Introduction Major League
Baseball fans – are you depressed with how your baseball team
did last season? Are you perhaps thinking that you might die
before they ever make it into the playoffs? Are you wondering
whether you will be buried before your team ever appears in the
World Series? I have good news for you. The league just recently
finalized a licensing agreement with a casket-making firm so
that if you or your loved one were to die, you can now order a
casket with your baseball team’s official logo printed right on
the top of the pinewood box. You can go to your grave as a
die-hard San Diego Padres fan, with the insignia to prove it. We
clearly have become a nation that doesn’t have a clue when it
comes to death and dying, when it comes to caskets and burials
and graveside services. We don’t know what it’s all about. We
think it’s a time to once again declare our loyalty to the
Seattle Mariners or something like that. What is burial all
about? Why is it not the custom in the so-called Christian West
to do like they do in India and burn the corpse on a pyre? Why
do we bury a body in the ground? Is it merely about sanitation?
Or is there a theology of burial?
One of the most extraordinary scenes from Church History is what
took place in England in the early 1400s. John Wycliffe had been
dead for over 40 years. He had lived and died well – he was
preaching the gospel in church when he collapsed and was carried
out a side door. Wycliffe had spent his life preaching the
gospel to the peasants of England, and then translating the
Bible into their language. He was a Martin Luther character a
hundred years before Luther was even born. As a professor at
Oxford, John Wycliffe taught that the Scripture, not the church
or the Pope, was the final authority for our lives. He taught
that forgiveness of sins had to do with Jesus, not with buying a
piece of paper granting you an indulgence. And so in the early
1400s, more than 40 years after his death, Wycliffe’s teachings
were still sticking in the craw of the church hierarchy, and
they decided to do something about it. At the Council of
Constance, they condemned Wycliffe as a heretic, gave orders to
suppress all the Lollard priests who were going about the
countryside preaching Christ as Wycliffe had taught them, and
then they did one more thing: they ordered that Wycliffe’s bones
be dug up from his grave in the churchyard.
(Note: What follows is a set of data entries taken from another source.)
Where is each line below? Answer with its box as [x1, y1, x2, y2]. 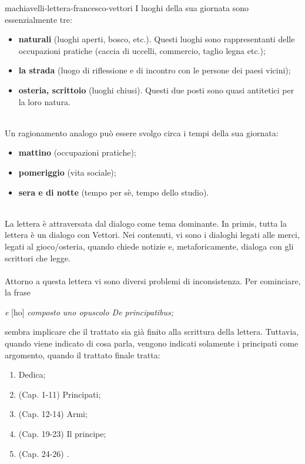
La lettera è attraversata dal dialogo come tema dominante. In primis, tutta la [5, 217, 287, 229]
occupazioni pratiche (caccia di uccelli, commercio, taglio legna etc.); [18, 44, 266, 56]
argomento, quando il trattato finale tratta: [5, 348, 160, 361]
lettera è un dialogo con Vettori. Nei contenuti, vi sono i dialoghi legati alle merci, [5, 228, 300, 241]
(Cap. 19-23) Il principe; [18, 428, 106, 440]
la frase [5, 286, 31, 298]
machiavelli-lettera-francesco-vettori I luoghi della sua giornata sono [5, 2, 249, 14]
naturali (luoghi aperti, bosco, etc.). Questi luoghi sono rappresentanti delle [18, 33, 295, 45]
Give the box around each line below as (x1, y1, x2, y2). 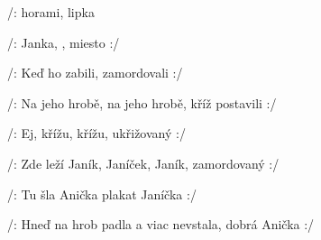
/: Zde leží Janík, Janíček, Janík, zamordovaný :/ (7, 153, 280, 172)
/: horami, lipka (7, 3, 95, 21)
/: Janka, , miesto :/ (7, 32, 120, 51)
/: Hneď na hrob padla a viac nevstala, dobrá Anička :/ (7, 215, 315, 234)
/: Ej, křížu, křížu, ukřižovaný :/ (7, 124, 186, 143)
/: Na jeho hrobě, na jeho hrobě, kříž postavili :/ (7, 93, 277, 112)
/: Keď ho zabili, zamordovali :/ (7, 63, 183, 82)
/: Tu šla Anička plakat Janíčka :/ (7, 184, 197, 203)
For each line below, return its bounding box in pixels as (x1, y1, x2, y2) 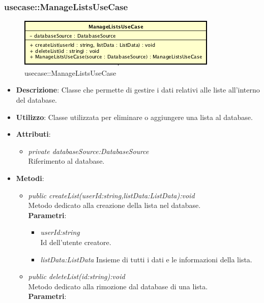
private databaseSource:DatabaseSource (28, 145, 149, 156)
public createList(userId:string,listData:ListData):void (28, 190, 195, 200)
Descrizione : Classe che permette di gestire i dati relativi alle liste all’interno (16, 84, 260, 95)
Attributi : (16, 129, 51, 139)
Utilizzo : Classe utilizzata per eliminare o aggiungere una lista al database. (16, 111, 253, 122)
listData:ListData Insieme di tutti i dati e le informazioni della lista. (40, 254, 252, 264)
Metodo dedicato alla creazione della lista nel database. (28, 200, 201, 210)
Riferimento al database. (28, 156, 105, 166)
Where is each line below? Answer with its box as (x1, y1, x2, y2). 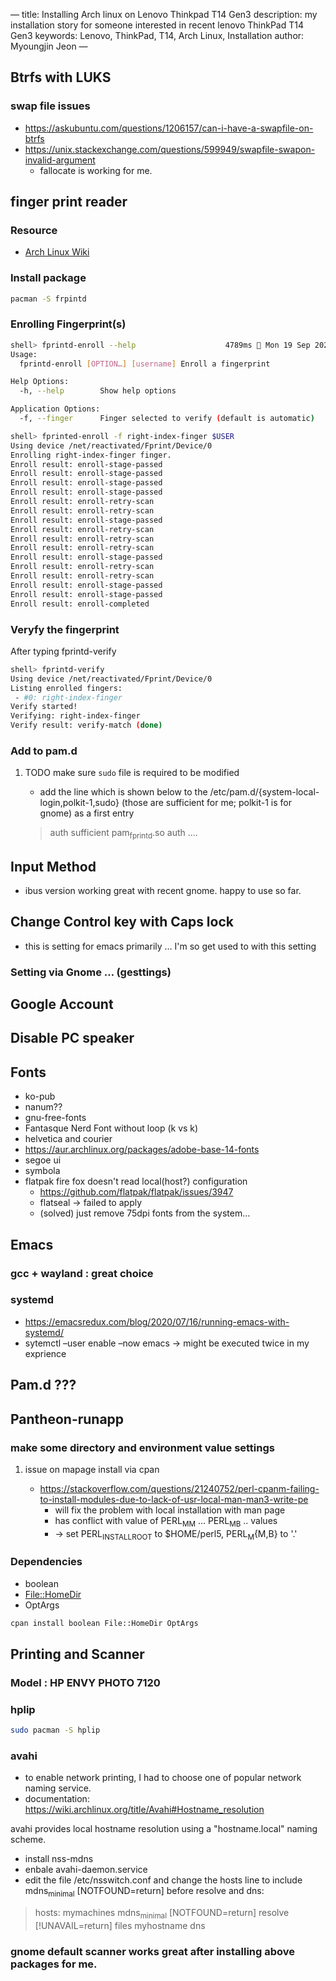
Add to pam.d (10, 744, 78, 758)
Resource (10, 224, 58, 237)
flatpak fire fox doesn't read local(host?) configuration (24, 1175, 248, 1188)
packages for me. (10, 1957, 98, 1971)
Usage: (10, 349, 38, 359)
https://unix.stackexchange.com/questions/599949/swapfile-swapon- (24, 143, 316, 155)
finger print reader (10, 194, 128, 211)
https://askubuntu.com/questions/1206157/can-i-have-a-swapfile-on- (24, 122, 314, 134)
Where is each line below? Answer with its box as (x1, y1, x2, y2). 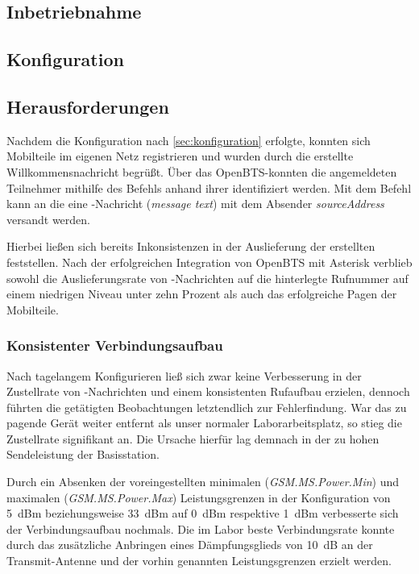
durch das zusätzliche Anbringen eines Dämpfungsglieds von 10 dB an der (6, 536, 373, 553)
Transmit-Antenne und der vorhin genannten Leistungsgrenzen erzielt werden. (6, 552, 392, 569)
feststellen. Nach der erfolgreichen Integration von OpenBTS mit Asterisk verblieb (6, 253, 413, 270)
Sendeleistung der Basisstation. (6, 446, 160, 463)
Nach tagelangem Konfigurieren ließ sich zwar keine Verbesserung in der (6, 367, 362, 384)
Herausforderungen (6, 94, 169, 119)
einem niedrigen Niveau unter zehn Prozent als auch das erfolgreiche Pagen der (6, 285, 397, 302)
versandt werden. (6, 210, 90, 227)
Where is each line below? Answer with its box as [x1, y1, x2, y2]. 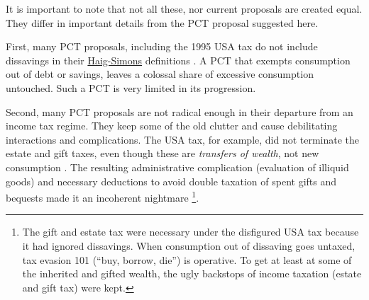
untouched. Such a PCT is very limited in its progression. [6, 80, 256, 95]
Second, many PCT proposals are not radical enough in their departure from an [6, 104, 353, 119]
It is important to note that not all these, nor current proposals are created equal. [6, 1, 363, 16]
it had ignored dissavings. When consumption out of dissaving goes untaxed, [22, 238, 356, 253]
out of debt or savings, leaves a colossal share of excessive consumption [6, 67, 314, 81]
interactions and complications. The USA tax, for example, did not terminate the [6, 132, 360, 146]
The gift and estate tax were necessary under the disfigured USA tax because [22, 224, 359, 239]
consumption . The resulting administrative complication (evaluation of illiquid [6, 159, 349, 174]
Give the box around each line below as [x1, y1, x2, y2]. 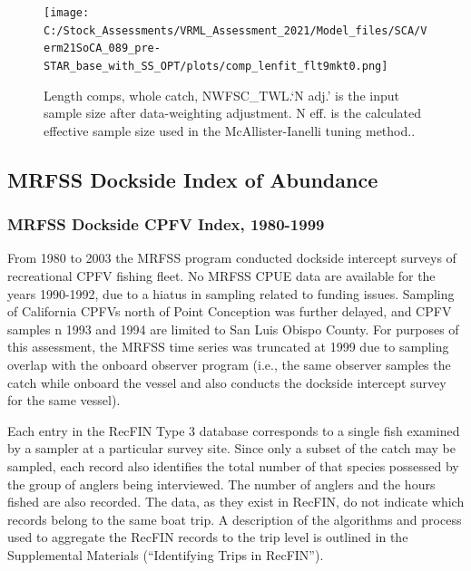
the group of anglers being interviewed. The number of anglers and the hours [7, 474, 436, 493]
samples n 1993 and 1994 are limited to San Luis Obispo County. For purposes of [7, 319, 459, 338]
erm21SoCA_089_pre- [44, 42, 161, 55]
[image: [44, 6, 90, 19]
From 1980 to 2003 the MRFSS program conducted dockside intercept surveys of [7, 248, 456, 267]
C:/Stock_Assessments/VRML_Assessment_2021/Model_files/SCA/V [44, 24, 427, 37]
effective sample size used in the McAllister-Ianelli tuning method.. [44, 121, 416, 140]
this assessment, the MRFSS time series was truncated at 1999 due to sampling [7, 337, 449, 356]
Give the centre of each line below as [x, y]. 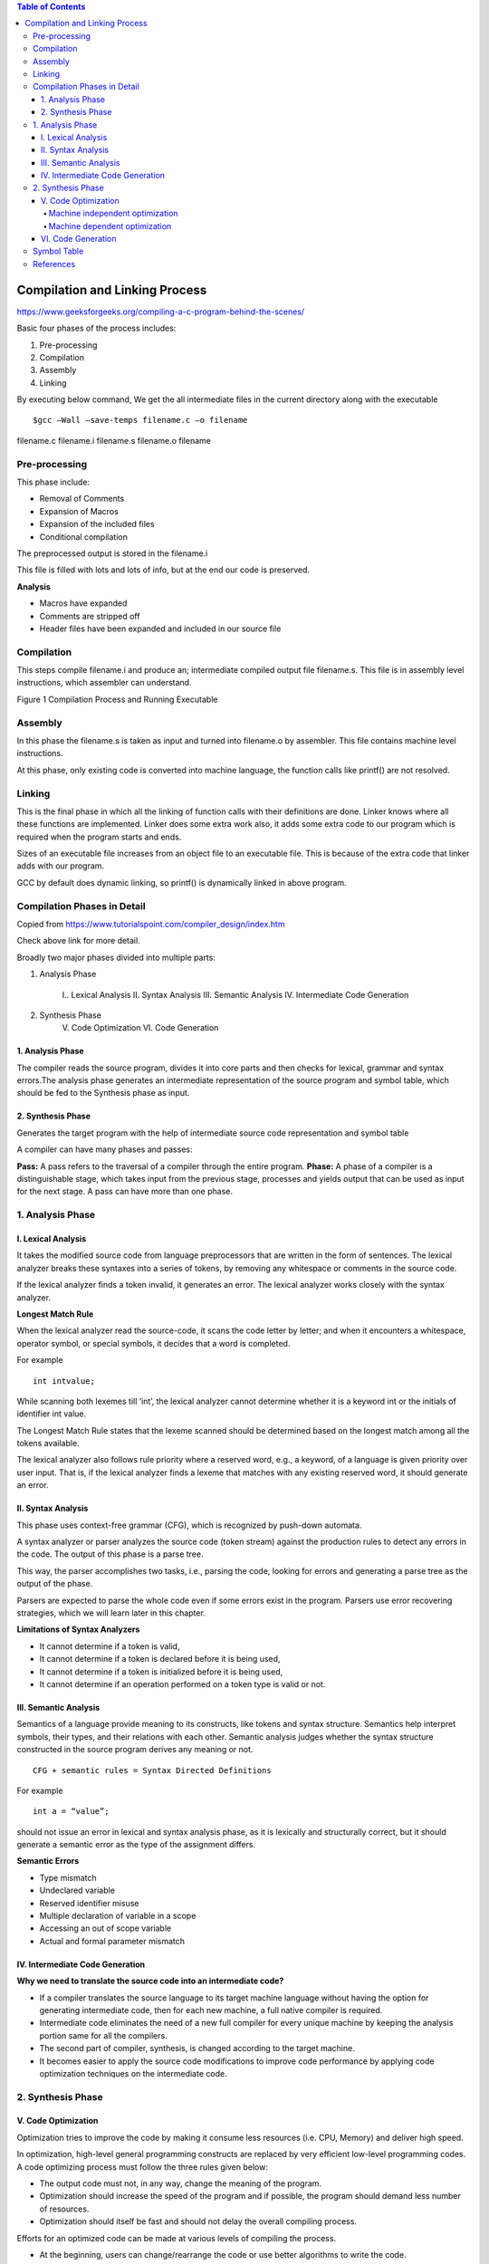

Determined that their generation and every generation thereafter
would know that Wycliffe was a dangerous heretic, determined
that he not be allowed to Rest in Peace, they dug up his bones,
burned them in a fire outside, and then unceremoniously dumped
his ashes into the River called Swift. One church historian puts
it this way, “They burnt his bones to ashes and cast them into
Swift, a neighboring brook running hard by. Thus this brook hath
conveyed his ashes into Avon, Avon into Severn, Severn into the
narrow seas, they into the main ocean. And thus the ashes of
Wycliffe are the emblem of his doctrine, which now is dispersed
the world over.” Where is Wycliffe buried? Everywhere. Where are
today’s Wycliffe Bible Translators translating the Scripture
into the language of the common people? Everywhere. The enemies
of Wycliffe thought that they were removing his bones from holy
ground when they dug up his remains in the churchyard. But is
there any place on this earth that does not belong to Christ?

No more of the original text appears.